With special reference to 1 In a first approach, an empirical formula is used, which was developed from the experimental data for different materials: DAS = a · DCS + b (1) where a and b are material constants while in a second approach a physically based (ie theoretical) equation is used: DAS = (1 - V _eu ) · DCS (2) where V _{eu is} the actual volume fraction of eutectic phases in a local microstructure. In the present context, since it is difficult and impractical to measure the actual volume fraction V _eu , a measured area fraction (which can be readily determined using the image analyzer) is used as an equivalent. It is clear that there is a small difference between the two, since the measured area fraction is a two-dimensional representation of the eutectic phase, whereas the volume fraction V _{eu is} a three-dimensional representation. Nevertheless, the measured area fraction provides sufficient accuracy (from a statistical point of view, if all particles of the eutectic phase are spherical, the measured area fraction corresponds to the volume fraction).

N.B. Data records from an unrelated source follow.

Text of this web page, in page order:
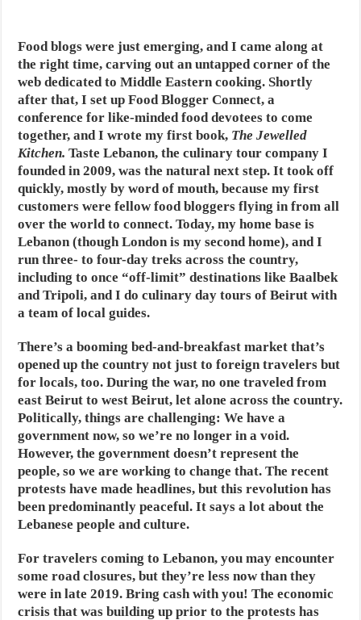
Food blogs were just emerging, and I came along at
the right time, carving out an untapped corner of the
web dedicated to Middle Eastern cooking. Shortly
after that, I set up Food Blogger Connect, a
conference for like-minded food devotees to come
together, and I wrote my first book, The Jewelled
Kitchen. Taste Lebanon, the culinary tour company I
founded in 2009, was the natural next step. It took off
quickly, mostly by word of mouth, because my first
customers were fellow food bloggers flying in from all
over the world to connect. Today, my home base is
Lebanon (though London is my second home), and I
run three- to four-day treks across the country,
including to once “off-limit” destinations like Baalbek
and Tripoli, and I do culinary day tours of Beirut with
a team of local guides.
There’s a booming bed-and-breakfast market that’s
opened up the country not just to foreign travelers but
for locals, too. During the war, no one traveled from
east Beirut to west Beirut, let alone across the country.
Politically, things are challenging: We have a
government now, so we’re no longer in a void.
However, the government doesn’t represent the
people, so we are working to change that. The recent
protests have made headlines, but this revolution has
been predominantly peaceful. It says a lot about the
Lebanese people and culture.
For travelers coming to Lebanon, you may encounter
some road closures, but they’re less now than they
were in late 2019. Bring cash with you! The economic
crisis that was building up prior to the protests has
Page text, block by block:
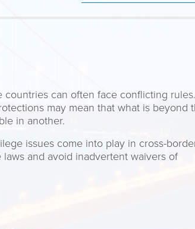
can often face conflicting
may mean that what is beyond
in another.
issues come into play in cross-
and avoid inadvertent waivers of
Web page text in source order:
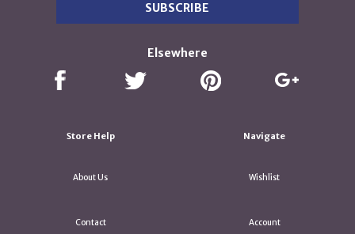
Elsewhere
Store Help
About Us
Contact
Navigate
Wishlist
Account
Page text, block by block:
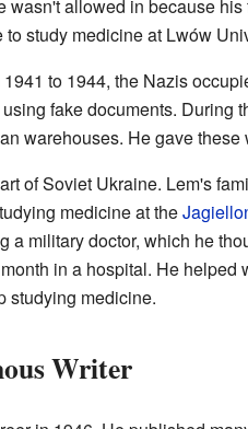
wasn't allowed in because
study medicine at Lwów
1941 to 1944, the Nazis
fake documents. During
warehouses. He gave
of Soviet Ukraine. Lem's
medicine at the
a military doctor, which he
in a hospital. He helped
studying medicine.
Writer
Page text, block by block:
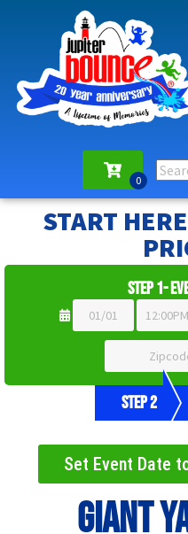
START
Step 1-
Step 2
Set Event Date
Giant
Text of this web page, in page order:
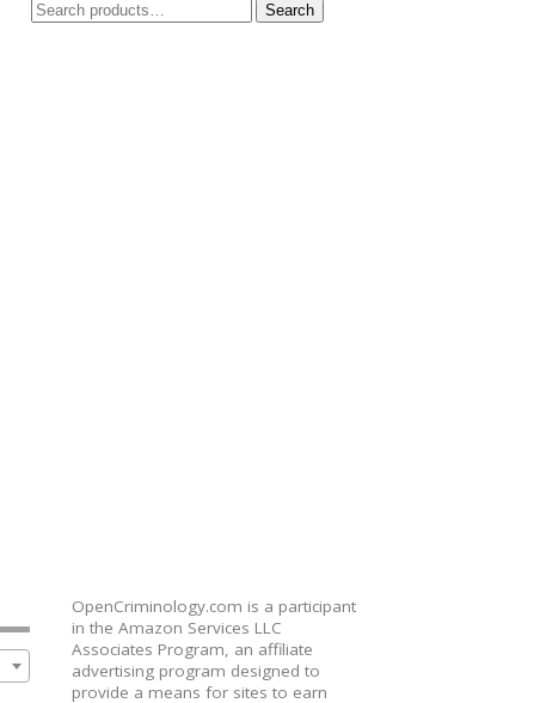
Search
OpenCriminology.com is a participant
in the Amazon Services LLC
Associates Program, an affiliate
advertising program designed to
provide a means for sites to earn
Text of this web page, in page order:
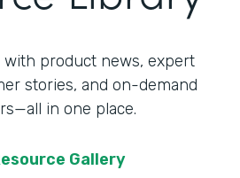
with product news, expert
stories, and on-demand
in one place.
Gallery
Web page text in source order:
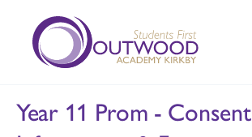
Year 11 Prom - Consent
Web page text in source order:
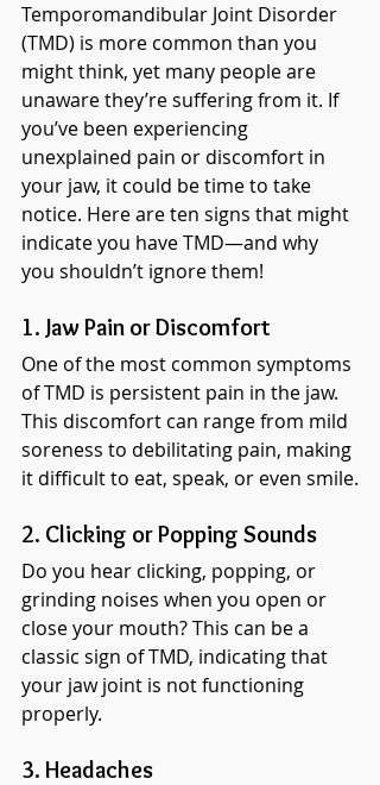
Temporomandibular Joint Disorder
(TMD) is more common than you
might think, yet many people are
unaware they’re suffering from it. If
you’ve been experiencing
unexplained pain or discomfort in
your jaw, it could be time to take
notice. Here are ten signs that might
indicate you have TMD—and why
you shouldn’t ignore them!
1. Jaw Pain or Discomfort
One of the most common symptoms
of TMD is persistent pain in the jaw.
This discomfort can range from mild
soreness to debilitating pain, making
it difficult to eat, speak, or even smile.
2. Clicking or Popping Sounds
Do you hear clicking, popping, or
grinding noises when you open or
close your mouth? This can be a
classic sign of TMD, indicating that
your jaw joint is not functioning
properly.
3. Headaches
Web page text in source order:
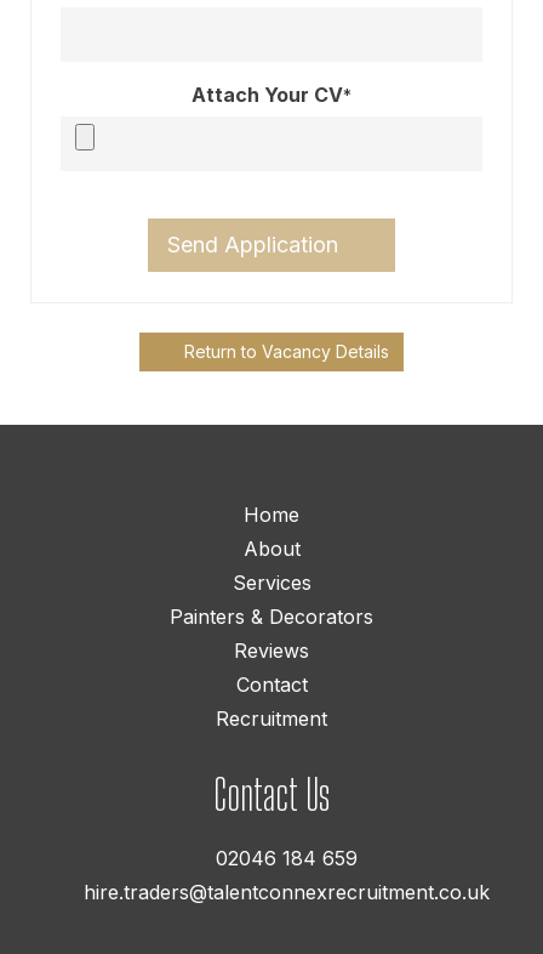
Attach Your CV*
Send Application
Return to Vacancy Details
Home
About
Services
Painters & Decorators
Reviews
Contact
Recruitment
Contact Us
02046 184 659
hire.traders@talentconnexrecruitment.co.uk
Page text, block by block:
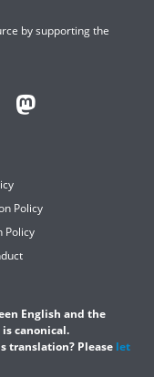
by supporting the
Policy
Policy
English and the
canonical.
translation? Please let
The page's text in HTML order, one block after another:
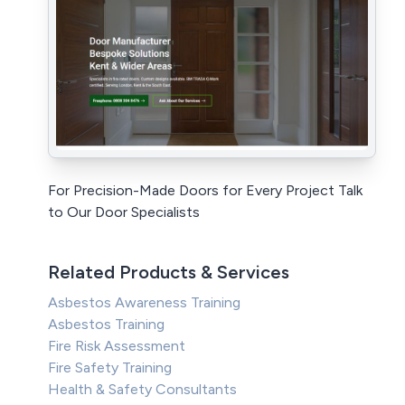
For Precision-Made Doors for Every Project Talk
to Our Door Specialists
Related Products & Services
Asbestos Awareness Training
Asbestos Training
Fire Risk Assessment
Fire Safety Training
Health & Safety Consultants
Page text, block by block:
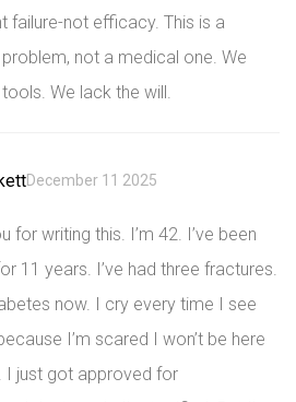
failure-not efficacy. This is a
not a medical one. We
We lack the will.
December 11 2025
for writing this. I’m 42. I’ve been
11 years. I’ve had three fractures.
now. I cry every time I see
I’m scared I won’t be here
I just got approved for
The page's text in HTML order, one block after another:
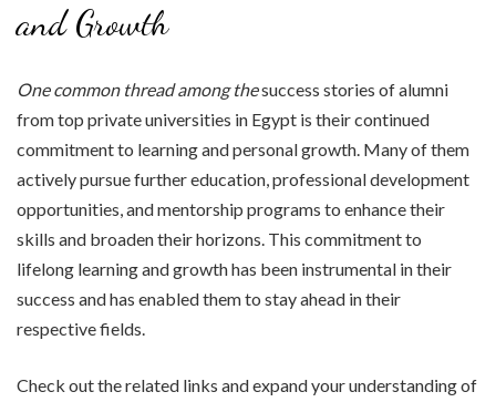
and Growth
One common thread among thesuccess stories of alumni
from top private universities in Egypt is their continued
commitment to learning and personal growth. Many of them
actively pursue further education, professional development
opportunities, and mentorship programs to enhance their
skills and broaden their horizons. This commitment to
lifelong learning and growth has been instrumental in their
success and has enabled them to stay ahead in their
respective fields.
Check out the related links and expand your understanding of
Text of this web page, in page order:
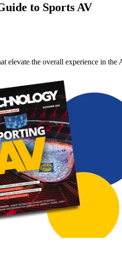
to Sports AV
elevate the overall experience in
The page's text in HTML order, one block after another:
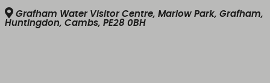
Grafham Water Visitor Centre, Marlow Park, Grafham,
Huntingdon, Cambs, PE28 0BH
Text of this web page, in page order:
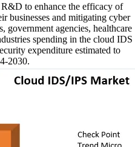
to enhance the efficacy of
businesses and mitigating cyber
government agencies, healthcare
spending in the cloud IDS
expenditure estimated to
2030.
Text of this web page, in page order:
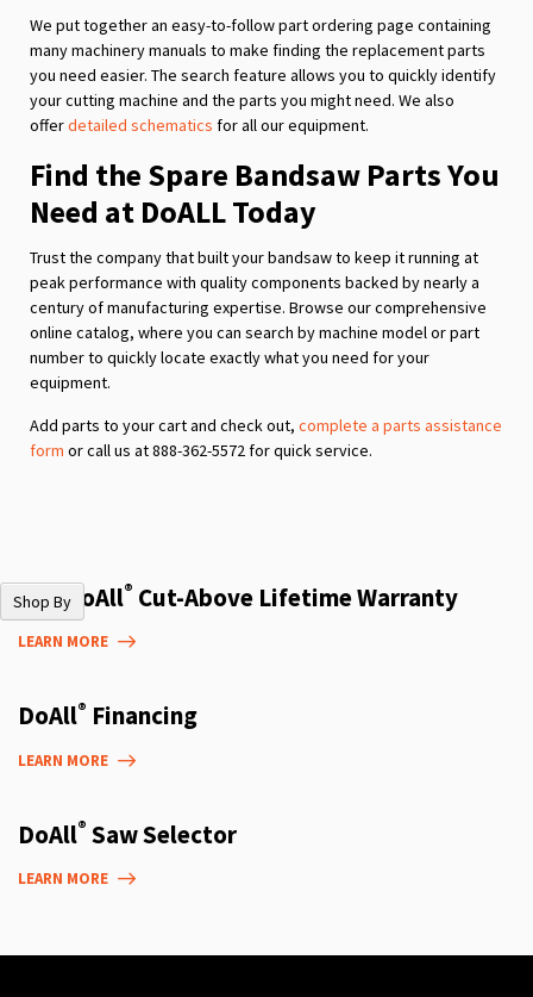
We put together an easy-to-follow part ordering page containing
many machinery manuals to make finding the replacement parts
you need easier. The search feature allows you to quickly identify
your cutting machine and the parts you might need. We also
offerdetailed schematics for all our equipment.
Find the Spare Bandsaw Parts You
Need at DoALL Today
Trust the company that built your bandsaw to keep it running at
peak performance with quality components backed by nearly a
century of manufacturing expertise. Browse our comprehensive
online catalog, where you can search by machine model or part
number to quickly locate exactly what you need for your
equipment.
Add parts to your cart and check out, complete a parts assistance
form or call us at 888-362-5572 for quick service.
Shop By
The DoAll® Cut-Above Lifetime Warranty
LEARN MORE
DoAll® Financing
LEARN MORE
DoAll® Saw Selector
LEARN MORE
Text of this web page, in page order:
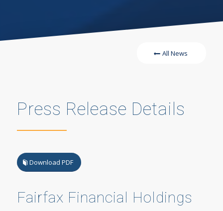
All News
Press Release Details
Download PDF
Fairfax Financial Holdings
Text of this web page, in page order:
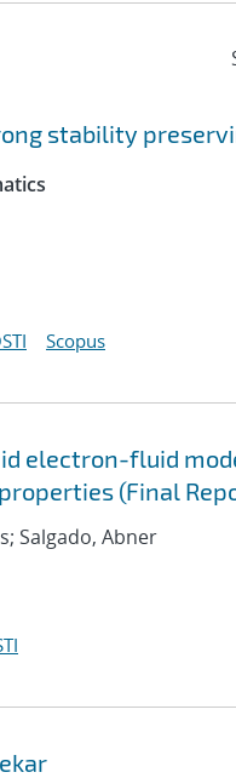
stability
Scopus
electron-fluid
(Final
Salgado, Abner

This second approach would provide robust and automated DAS measurements in dendritic microstructures of metal castings not only for product quality control but also for product performance and durability analysis. In the empirical or physically based (ie theoretical) approach of the above Eq. (1) and (2), DAS can be used in a dendritic structure of cast aluminum alloys, such as aluminum alloys. For example, A356 and 319 are determined automatically from the measurement of one or both of DCS and the eutectic volume fraction V _eu . Similarly, in Eq. (2) V _eu = k · f _eu , where f _{eu is} the theoretical volume fraction of the eutectic phase of the alloy (under equilibrium conditions) and k (> 1) is a coefficient for taking into account the increase in volume fraction of eutectic phases with increasing solidification (cooling) velocity ( ie with decreasing DAS).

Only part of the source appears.